- _DIRECTIONS FOR THIS TASK_
Find "月の空気感」を鮮やかに描いた、FC" and "を振り返り、アニバーサリーライブへの思いを語る" in the records below. Copy the lines holding them and every line between, exactly, and no others.

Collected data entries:
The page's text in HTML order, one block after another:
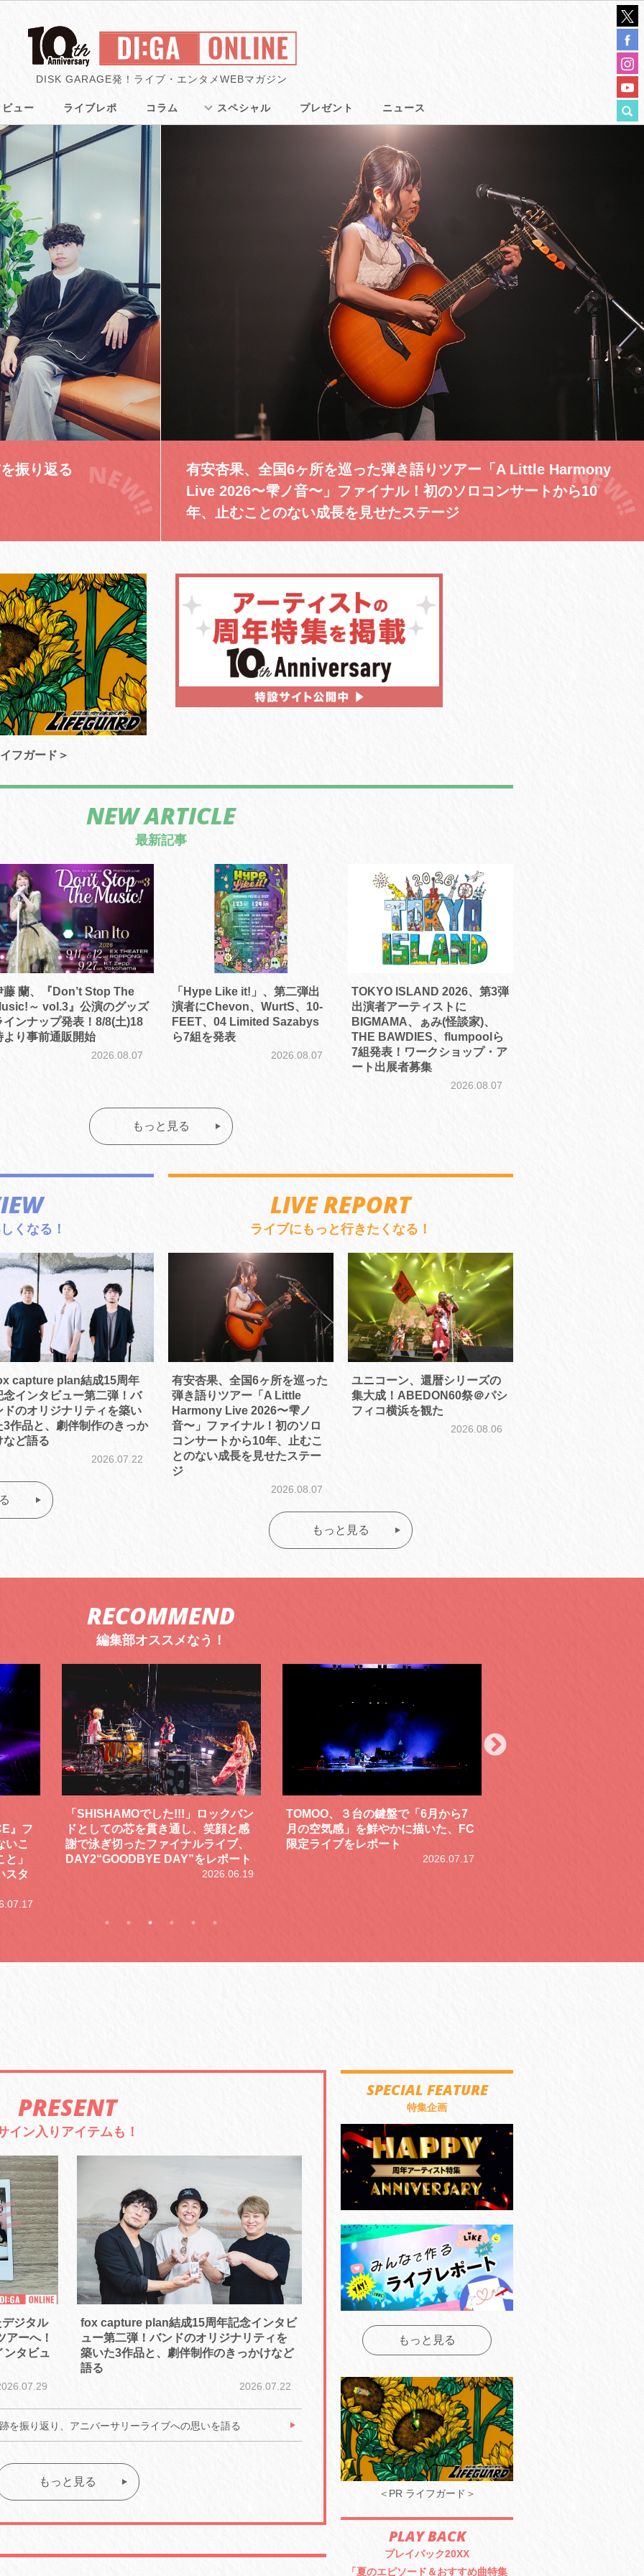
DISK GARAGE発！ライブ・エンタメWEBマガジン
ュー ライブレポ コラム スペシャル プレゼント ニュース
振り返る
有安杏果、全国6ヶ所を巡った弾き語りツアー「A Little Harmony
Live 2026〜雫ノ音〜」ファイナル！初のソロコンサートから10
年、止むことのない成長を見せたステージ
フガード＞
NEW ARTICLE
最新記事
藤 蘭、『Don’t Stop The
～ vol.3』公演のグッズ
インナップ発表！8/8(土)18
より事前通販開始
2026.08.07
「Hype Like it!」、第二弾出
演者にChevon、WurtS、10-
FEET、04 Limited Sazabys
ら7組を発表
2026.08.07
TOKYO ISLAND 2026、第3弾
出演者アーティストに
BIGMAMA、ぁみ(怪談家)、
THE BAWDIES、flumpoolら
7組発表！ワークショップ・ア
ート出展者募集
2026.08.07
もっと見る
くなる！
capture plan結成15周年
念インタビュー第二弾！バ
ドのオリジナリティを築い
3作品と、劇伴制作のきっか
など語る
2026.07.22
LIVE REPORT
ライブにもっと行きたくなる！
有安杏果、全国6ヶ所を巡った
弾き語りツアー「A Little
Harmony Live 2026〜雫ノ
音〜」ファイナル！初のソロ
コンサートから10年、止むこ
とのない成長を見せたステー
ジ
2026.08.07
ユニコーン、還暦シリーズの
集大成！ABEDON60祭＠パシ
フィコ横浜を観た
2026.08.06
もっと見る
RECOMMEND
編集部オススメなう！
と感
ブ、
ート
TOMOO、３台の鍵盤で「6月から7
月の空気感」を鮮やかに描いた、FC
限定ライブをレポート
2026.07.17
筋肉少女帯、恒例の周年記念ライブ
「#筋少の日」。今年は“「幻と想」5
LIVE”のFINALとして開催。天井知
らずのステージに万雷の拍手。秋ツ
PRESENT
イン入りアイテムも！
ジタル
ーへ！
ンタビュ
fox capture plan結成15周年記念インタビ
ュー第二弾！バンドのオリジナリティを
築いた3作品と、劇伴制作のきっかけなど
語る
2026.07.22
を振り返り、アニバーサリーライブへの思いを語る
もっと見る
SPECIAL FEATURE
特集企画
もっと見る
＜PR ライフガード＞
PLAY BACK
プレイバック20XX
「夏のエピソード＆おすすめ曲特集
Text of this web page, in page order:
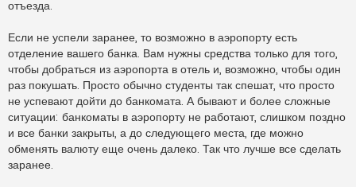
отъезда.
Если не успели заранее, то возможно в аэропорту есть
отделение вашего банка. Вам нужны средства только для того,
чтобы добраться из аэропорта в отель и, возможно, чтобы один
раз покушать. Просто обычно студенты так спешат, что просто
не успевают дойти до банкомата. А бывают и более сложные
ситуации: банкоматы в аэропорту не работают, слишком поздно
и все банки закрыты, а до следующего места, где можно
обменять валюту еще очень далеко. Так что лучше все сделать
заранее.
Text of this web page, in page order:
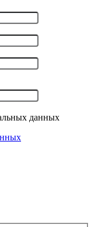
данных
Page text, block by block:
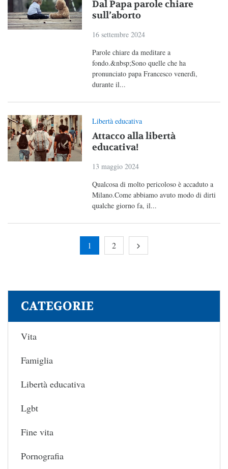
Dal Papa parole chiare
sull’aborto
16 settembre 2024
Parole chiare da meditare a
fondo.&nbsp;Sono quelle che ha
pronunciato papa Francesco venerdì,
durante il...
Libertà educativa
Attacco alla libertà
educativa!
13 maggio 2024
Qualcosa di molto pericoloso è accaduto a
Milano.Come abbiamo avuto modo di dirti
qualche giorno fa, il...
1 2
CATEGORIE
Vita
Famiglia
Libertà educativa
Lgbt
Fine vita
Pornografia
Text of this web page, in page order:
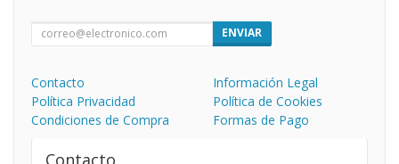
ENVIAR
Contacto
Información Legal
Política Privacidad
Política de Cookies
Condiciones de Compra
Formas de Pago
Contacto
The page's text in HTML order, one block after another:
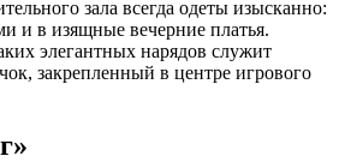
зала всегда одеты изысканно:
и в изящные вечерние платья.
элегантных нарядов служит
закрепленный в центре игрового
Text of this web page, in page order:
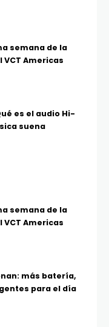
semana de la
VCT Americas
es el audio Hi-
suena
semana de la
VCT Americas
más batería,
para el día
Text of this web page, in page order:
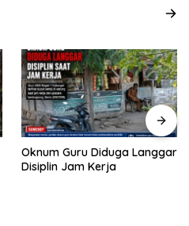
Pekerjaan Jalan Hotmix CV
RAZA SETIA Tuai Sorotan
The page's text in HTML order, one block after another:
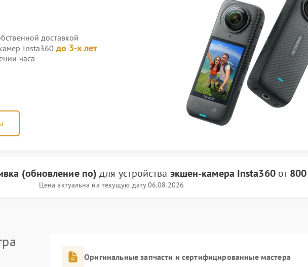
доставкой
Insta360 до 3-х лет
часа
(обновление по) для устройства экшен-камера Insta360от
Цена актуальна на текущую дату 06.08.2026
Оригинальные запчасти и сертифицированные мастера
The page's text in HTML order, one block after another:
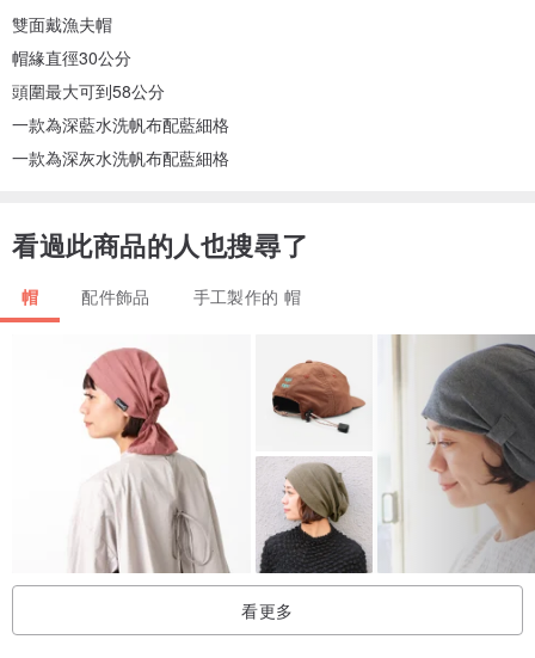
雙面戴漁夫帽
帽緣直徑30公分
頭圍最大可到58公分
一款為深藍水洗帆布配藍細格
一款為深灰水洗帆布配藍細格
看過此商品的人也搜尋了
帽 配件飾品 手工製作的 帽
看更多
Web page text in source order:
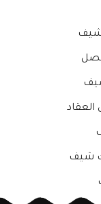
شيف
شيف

* * *

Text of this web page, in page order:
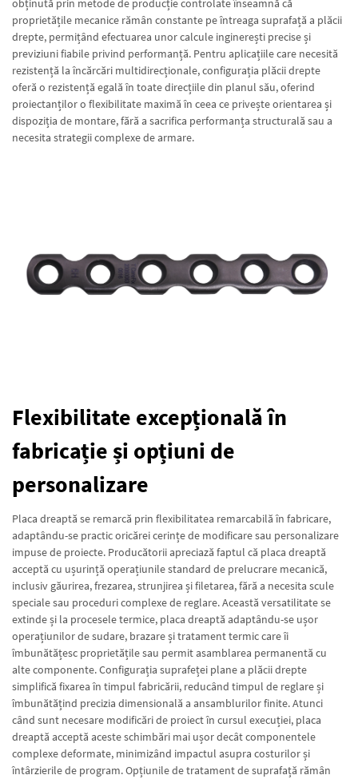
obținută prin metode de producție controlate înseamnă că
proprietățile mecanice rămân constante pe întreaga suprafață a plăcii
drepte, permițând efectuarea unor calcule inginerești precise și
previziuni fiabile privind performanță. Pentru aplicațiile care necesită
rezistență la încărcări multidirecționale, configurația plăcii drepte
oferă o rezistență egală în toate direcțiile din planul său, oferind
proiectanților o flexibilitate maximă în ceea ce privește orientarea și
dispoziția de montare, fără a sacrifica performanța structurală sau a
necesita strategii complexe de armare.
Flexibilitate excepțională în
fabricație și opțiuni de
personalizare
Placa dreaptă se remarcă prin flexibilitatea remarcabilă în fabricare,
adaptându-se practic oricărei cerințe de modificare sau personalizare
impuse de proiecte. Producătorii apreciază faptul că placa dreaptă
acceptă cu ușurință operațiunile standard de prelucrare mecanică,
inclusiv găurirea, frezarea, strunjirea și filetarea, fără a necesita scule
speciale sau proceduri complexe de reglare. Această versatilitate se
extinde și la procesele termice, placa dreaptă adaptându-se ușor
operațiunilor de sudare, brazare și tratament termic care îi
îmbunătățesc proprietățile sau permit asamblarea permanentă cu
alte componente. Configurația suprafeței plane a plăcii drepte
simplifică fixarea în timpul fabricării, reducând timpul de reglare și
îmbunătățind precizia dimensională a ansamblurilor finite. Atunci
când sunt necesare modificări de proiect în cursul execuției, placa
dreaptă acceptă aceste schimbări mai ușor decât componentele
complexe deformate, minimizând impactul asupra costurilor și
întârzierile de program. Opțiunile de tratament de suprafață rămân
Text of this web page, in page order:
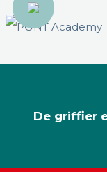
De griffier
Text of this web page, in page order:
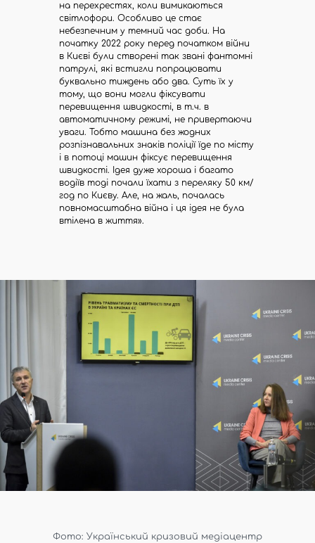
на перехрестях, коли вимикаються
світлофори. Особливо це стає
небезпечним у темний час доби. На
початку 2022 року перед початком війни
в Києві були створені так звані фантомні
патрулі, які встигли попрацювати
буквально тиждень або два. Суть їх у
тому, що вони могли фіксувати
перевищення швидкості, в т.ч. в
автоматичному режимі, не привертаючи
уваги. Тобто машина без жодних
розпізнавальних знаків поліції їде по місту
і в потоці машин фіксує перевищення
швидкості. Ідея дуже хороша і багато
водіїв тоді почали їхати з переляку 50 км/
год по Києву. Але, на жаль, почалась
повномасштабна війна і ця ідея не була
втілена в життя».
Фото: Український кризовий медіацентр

--

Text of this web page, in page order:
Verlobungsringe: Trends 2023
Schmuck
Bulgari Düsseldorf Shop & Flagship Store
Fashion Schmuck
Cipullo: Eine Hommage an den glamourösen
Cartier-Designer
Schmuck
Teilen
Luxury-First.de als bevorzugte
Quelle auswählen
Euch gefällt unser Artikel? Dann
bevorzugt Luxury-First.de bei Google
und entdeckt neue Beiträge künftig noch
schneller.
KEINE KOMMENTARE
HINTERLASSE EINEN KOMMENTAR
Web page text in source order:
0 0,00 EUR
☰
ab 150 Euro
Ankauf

- _THE COMPLETED TASK_
月の空気感」を鮮やかに描いた、FC
限定ライブをレポート
2026.07.17
筋肉少女帯、恒例の周年記念ライブ
「#筋少の日」。今年は“「幻と想」5
LIVE”のFINALとして開催。天井知
らずのステージに万雷の拍手。秋ツ
PRESENT
イン入りアイテムも！
ジタル
ーへ！
ンタビュ
fox capture plan結成15周年記念インタビ
ュー第二弾！バンドのオリジナリティを
築いた3作品と、劇伴制作のきっかけなど
語る
2026.07.22
を振り返り、アニバーサリーライブへの思いを語る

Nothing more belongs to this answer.